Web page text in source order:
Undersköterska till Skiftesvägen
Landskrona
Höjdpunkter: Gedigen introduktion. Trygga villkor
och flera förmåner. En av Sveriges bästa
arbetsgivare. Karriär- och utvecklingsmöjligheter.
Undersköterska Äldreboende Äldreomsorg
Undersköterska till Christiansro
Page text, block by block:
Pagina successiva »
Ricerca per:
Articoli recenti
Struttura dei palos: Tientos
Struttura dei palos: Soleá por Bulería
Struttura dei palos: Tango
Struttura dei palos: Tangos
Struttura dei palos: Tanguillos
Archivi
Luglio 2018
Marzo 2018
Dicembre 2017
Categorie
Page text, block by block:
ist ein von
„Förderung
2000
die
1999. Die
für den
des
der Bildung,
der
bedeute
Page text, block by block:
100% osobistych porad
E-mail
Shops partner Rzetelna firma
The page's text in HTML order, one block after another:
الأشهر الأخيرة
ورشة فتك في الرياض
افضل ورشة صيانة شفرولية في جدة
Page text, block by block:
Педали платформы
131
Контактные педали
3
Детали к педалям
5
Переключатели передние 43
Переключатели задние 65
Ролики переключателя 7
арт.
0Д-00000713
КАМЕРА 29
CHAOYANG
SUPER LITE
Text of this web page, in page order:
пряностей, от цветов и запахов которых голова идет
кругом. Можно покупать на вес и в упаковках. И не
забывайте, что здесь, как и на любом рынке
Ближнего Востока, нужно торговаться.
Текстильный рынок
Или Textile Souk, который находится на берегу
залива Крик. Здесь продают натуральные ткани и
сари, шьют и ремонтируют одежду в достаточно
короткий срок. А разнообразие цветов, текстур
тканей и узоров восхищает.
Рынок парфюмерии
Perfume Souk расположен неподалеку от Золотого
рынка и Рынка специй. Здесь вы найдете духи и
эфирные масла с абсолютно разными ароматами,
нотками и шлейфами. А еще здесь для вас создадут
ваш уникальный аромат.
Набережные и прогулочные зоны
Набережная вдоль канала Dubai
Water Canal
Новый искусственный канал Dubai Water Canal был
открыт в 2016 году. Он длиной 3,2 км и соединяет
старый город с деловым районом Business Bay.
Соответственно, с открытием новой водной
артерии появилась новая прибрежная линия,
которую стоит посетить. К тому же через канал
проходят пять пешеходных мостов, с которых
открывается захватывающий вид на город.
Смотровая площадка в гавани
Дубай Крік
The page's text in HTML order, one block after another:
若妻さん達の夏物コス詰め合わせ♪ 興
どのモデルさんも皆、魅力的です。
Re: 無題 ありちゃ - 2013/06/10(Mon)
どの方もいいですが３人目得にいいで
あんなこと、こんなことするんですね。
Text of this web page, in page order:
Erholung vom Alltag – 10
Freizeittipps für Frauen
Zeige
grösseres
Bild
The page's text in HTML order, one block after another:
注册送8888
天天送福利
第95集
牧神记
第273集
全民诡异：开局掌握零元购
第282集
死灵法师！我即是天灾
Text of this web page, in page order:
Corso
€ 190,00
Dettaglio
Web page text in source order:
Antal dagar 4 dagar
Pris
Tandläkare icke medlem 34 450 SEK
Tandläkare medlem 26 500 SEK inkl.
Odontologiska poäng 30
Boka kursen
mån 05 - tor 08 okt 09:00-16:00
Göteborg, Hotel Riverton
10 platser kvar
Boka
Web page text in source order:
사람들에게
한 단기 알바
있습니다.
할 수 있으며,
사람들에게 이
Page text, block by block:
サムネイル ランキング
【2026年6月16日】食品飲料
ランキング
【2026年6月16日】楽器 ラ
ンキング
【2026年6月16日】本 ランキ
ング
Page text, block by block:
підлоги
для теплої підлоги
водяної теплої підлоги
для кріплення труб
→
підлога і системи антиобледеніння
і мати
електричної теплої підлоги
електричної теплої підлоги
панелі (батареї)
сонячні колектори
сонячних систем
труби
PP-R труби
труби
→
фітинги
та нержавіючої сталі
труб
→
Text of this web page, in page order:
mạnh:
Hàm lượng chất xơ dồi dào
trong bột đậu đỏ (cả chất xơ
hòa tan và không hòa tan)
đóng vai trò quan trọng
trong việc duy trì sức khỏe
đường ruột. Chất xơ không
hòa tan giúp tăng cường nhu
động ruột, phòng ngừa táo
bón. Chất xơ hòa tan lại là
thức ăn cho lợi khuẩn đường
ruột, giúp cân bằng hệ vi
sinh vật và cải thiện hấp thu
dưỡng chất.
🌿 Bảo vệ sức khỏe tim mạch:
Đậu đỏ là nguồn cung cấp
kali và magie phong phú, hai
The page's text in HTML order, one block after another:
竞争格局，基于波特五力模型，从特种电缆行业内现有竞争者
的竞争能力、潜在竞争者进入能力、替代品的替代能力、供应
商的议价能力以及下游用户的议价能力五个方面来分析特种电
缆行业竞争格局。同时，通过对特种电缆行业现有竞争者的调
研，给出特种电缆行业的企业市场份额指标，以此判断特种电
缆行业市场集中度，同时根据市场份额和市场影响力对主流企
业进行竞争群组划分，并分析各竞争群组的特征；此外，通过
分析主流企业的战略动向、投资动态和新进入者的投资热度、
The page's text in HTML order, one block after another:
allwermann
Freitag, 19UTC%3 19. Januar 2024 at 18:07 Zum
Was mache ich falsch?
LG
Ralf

-*-*-

THE TASK:
In full and word for word, output the entries.

THE ANSWER:
Web page text in source order:
Undersköterska till Skiftesvägen
Landskrona
Höjdpunkter: Gedigen introduktion. Trygga villkor
och flera förmåner. En av Sveriges bästa
arbetsgivare. Karriär- och utvecklingsmöjligheter.
Undersköterska Äldreboende Äldreomsorg
Undersköterska till Christiansro
Page text, block by block:
Pagina successiva »
Ricerca per:
Articoli recenti
Struttura dei palos: Tientos
Struttura dei palos: Soleá por Bulería
Struttura dei palos: Tango
Struttura dei palos: Tangos
Struttura dei palos: Tanguillos
Archivi
Luglio 2018
Marzo 2018
Dicembre 2017
Categorie
Page text, block by block:
ist ein von
„Förderung
2000
die
1999. Die
für den
des
der Bildung,
der
bedeute
Page text, block by block:
100% osobistych porad
E-mail
Shops partner Rzetelna firma
The page's text in HTML order, one block after another:
الأشهر الأخيرة
ورشة فتك في الرياض
افضل ورشة صيانة شفرولية في جدة
Page text, block by block:
Педали платформы
131
Контактные педали
3
Детали к педалям
5
Переключатели передние 43
Переключатели задние 65
Ролики переключателя 7
арт.
0Д-00000713
КАМЕРА 29
CHAOYANG
SUPER LITE
Text of this web page, in page order:
пряностей, от цветов и запахов которых голова идет
кругом. Можно покупать на вес и в упаковках. И не
забывайте, что здесь, как и на любом рынке
Ближнего Востока, нужно торговаться.
Текстильный рынок
Или Textile Souk, который находится на берегу
залива Крик. Здесь продают натуральные ткани и
сари, шьют и ремонтируют одежду в достаточно
короткий срок. А разнообразие цветов, текстур
тканей и узоров восхищает.
Рынок парфюмерии
Perfume Souk расположен неподалеку от Золотого
рынка и Рынка специй. Здесь вы найдете духи и
эфирные масла с абсолютно разными ароматами,
нотками и шлейфами. А еще здесь для вас создадут
ваш уникальный аромат.
Набережные и прогулочные зоны
Набережная вдоль канала Dubai
Water Canal
Новый искусственный канал Dubai Water Canal был
открыт в 2016 году. Он длиной 3,2 км и соединяет
старый город с деловым районом Business Bay.
Соответственно, с открытием новой водной
артерии появилась новая прибрежная линия,
которую стоит посетить. К тому же через канал
проходят пять пешеходных мостов, с которых
открывается захватывающий вид на город.
Смотровая площадка в гавани
Дубай Крік
The page's text in HTML order, one block after another:
若妻さん達の夏物コス詰め合わせ♪ 興
どのモデルさんも皆、魅力的です。
Re: 無題 ありちゃ - 2013/06/10(Mon)
どの方もいいですが３人目得にいいで
あんなこと、こんなことするんですね。
Text of this web page, in page order:
Erholung vom Alltag – 10
Freizeittipps für Frauen
Zeige
grösseres
Bild
The page's text in HTML order, one block after another:
注册送8888
天天送福利
第95集
牧神记
第273集
全民诡异：开局掌握零元购
第282集
死灵法师！我即是天灾
Text of this web page, in page order:
Corso
€ 190,00
Dettaglio
Web page text in source order:
Antal dagar 4 dagar
Pris
Tandläkare icke medlem 34 450 SEK
Tandläkare medlem 26 500 SEK inkl.
Odontologiska poäng 30
Boka kursen
mån 05 - tor 08 okt 09:00-16:00
Göteborg, Hotel Riverton
10 platser kvar
Boka
Web page text in source order:
사람들에게
한 단기 알바
있습니다.
할 수 있으며,
사람들에게 이
Page text, block by block:
サムネイル ランキング
【2026年6月16日】食品飲料
ランキング
【2026年6月16日】楽器 ラ
ンキング
【2026年6月16日】本 ランキ
ング
Page text, block by block:
підлоги
для теплої підлоги
водяної теплої підлоги
для кріплення труб
→
підлога і системи антиобледеніння
і мати
електричної теплої підлоги
електричної теплої підлоги
панелі (батареї)
сонячні колектори
сонячних систем
труби
PP-R труби
труби
→
фітинги
та нержавіючої сталі
труб
→
Text of this web page, in page order:
mạnh:
Hàm lượng chất xơ dồi dào
trong bột đậu đỏ (cả chất xơ
hòa tan và không hòa tan)
đóng vai trò quan trọng
trong việc duy trì sức khỏe
đường ruột. Chất xơ không
hòa tan giúp tăng cường nhu
động ruột, phòng ngừa táo
bón. Chất xơ hòa tan lại là
thức ăn cho lợi khuẩn đường
ruột, giúp cân bằng hệ vi
sinh vật và cải thiện hấp thu
dưỡng chất.
🌿 Bảo vệ sức khỏe tim mạch:
Đậu đỏ là nguồn cung cấp
kali và magie phong phú, hai
The page's text in HTML order, one block after another:
竞争格局，基于波特五力模型，从特种电缆行业内现有竞争者
的竞争能力、潜在竞争者进入能力、替代品的替代能力、供应
商的议价能力以及下游用户的议价能力五个方面来分析特种电
缆行业竞争格局。同时，通过对特种电缆行业现有竞争者的调
研，给出特种电缆行业的企业市场份额指标，以此判断特种电
缆行业市场集中度，同时根据市场份额和市场影响力对主流企
业进行竞争群组划分，并分析各竞争群组的特征；此外，通过
分析主流企业的战略动向、投资动态和新进入者的投资热度、
The page's text in HTML order, one block after another:
allwermann
Freitag, 19UTC%3 19. Januar 2024 at 18:07 Zum
Was mache ich falsch?
LG
Ralf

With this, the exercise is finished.